TASK PROMPT = Give the count of lines in the entries below that contain the string "centre", and only that count.

TASK INPUTS =
_ _ _ _ _ _ _
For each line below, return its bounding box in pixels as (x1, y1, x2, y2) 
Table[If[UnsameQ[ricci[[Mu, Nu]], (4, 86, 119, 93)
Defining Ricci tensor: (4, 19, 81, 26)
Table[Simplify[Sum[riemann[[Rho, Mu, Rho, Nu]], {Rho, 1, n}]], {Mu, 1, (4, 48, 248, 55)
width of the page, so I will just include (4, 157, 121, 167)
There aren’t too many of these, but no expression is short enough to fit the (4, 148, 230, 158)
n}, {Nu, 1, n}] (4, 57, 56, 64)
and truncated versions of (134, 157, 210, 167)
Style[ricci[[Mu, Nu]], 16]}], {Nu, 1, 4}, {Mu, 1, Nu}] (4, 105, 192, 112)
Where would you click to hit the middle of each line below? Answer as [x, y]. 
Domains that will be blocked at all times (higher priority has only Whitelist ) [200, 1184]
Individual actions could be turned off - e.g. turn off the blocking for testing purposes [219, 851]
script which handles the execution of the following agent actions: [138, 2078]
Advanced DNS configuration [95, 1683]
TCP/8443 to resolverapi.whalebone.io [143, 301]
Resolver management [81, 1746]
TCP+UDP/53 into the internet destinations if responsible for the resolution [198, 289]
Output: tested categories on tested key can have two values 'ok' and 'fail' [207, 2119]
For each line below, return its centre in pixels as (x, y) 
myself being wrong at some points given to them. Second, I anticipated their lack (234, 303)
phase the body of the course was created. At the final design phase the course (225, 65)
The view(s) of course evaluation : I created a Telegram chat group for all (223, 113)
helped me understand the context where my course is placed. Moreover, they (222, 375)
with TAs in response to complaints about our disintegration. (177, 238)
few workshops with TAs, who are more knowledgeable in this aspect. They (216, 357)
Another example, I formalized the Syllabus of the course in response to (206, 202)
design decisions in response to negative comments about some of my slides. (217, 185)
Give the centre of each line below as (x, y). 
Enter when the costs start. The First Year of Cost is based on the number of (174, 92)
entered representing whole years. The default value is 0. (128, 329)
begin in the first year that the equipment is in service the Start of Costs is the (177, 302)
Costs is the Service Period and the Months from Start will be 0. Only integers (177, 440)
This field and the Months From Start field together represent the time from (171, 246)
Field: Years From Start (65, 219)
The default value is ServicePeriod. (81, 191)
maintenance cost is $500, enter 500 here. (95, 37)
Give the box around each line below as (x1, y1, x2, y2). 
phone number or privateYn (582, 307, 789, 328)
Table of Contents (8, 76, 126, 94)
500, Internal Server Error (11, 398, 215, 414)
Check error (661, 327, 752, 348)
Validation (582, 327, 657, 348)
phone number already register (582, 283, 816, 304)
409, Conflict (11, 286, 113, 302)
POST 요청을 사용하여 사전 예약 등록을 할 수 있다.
_ _ _ _ _ _ _
SOLUTION TO THE PROBLEM = 2